What needs to be done:
Give every entry below again, exactly as written, and skip the images.

------

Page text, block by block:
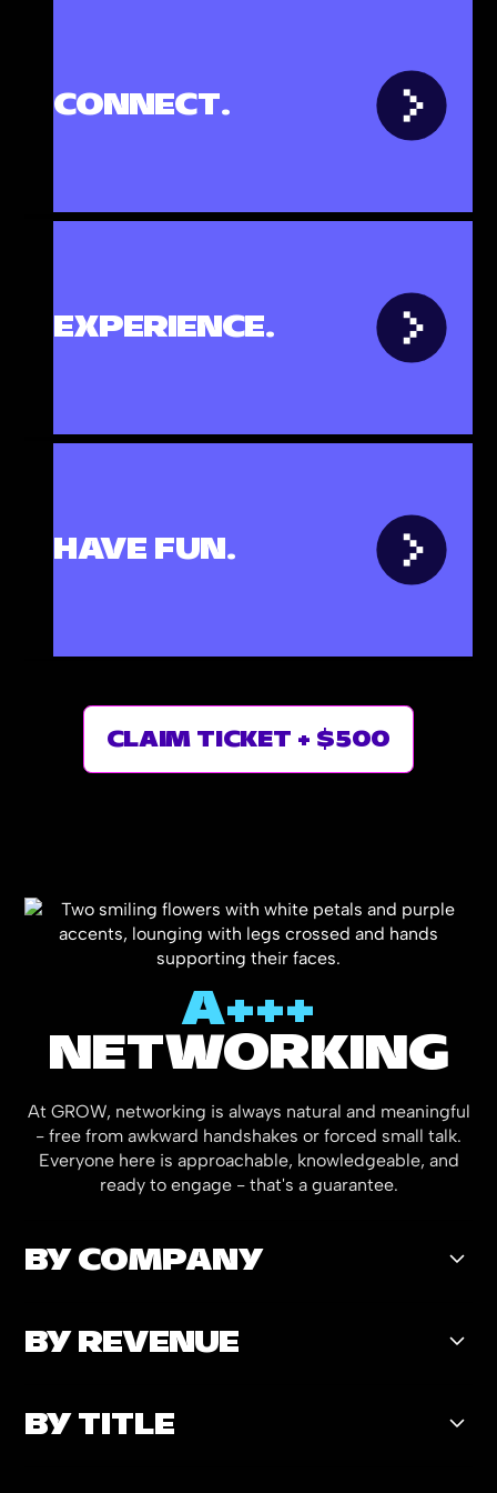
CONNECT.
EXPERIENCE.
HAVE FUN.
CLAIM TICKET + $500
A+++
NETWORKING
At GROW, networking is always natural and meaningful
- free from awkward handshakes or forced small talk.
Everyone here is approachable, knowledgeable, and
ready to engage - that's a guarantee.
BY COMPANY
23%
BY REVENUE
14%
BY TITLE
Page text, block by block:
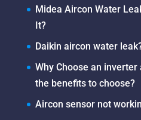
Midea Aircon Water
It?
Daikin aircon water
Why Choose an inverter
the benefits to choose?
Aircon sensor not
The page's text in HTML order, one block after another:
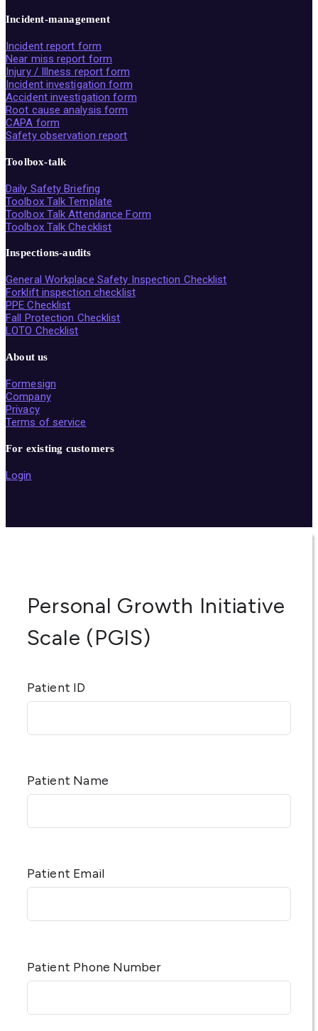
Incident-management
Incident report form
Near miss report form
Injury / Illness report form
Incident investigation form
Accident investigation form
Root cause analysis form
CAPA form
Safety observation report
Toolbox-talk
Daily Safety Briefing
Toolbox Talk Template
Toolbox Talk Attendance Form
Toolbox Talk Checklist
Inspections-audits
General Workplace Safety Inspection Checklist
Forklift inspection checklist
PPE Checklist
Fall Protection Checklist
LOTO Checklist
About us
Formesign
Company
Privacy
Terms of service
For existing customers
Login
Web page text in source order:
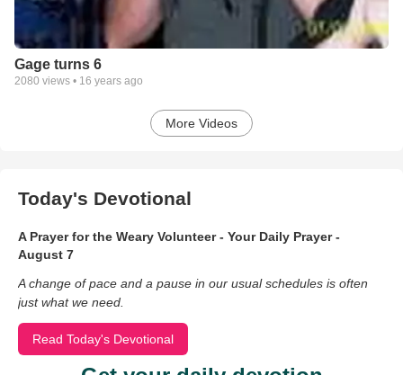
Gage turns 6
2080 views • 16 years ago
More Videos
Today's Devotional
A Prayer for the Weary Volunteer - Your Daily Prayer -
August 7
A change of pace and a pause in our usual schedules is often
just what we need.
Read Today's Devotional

------

Solution:
Page text, block by block:
CONNECT.
EXPERIENCE.
HAVE FUN.
CLAIM TICKET + $500
A+++
NETWORKING
At GROW, networking is always natural and meaningful
- free from awkward handshakes or forced small talk.
Everyone here is approachable, knowledgeable, and
ready to engage - that's a guarantee.
BY COMPANY
23%
BY REVENUE
14%
BY TITLE
Page text, block by block:
Midea Aircon Water
It?
Daikin aircon water
Why Choose an inverter
the benefits to choose?
Aircon sensor not
The page's text in HTML order, one block after another:
Incident-management
Incident report form
Near miss report form
Injury / Illness report form
Incident investigation form
Accident investigation form
Root cause analysis form
CAPA form
Safety observation report
Toolbox-talk
Daily Safety Briefing
Toolbox Talk Template
Toolbox Talk Attendance Form
Toolbox Talk Checklist
Inspections-audits
General Workplace Safety Inspection Checklist
Forklift inspection checklist
PPE Checklist
Fall Protection Checklist
LOTO Checklist
About us
Formesign
Company
Privacy
Terms of service
For existing customers
Login
Web page text in source order:
Gage turns 6
2080 views • 16 years ago
More Videos
Today's Devotional
A Prayer for the Weary Volunteer - Your Daily Prayer -
August 7
A change of pace and a pause in our usual schedules is often
just what we need.
Read Today's Devotional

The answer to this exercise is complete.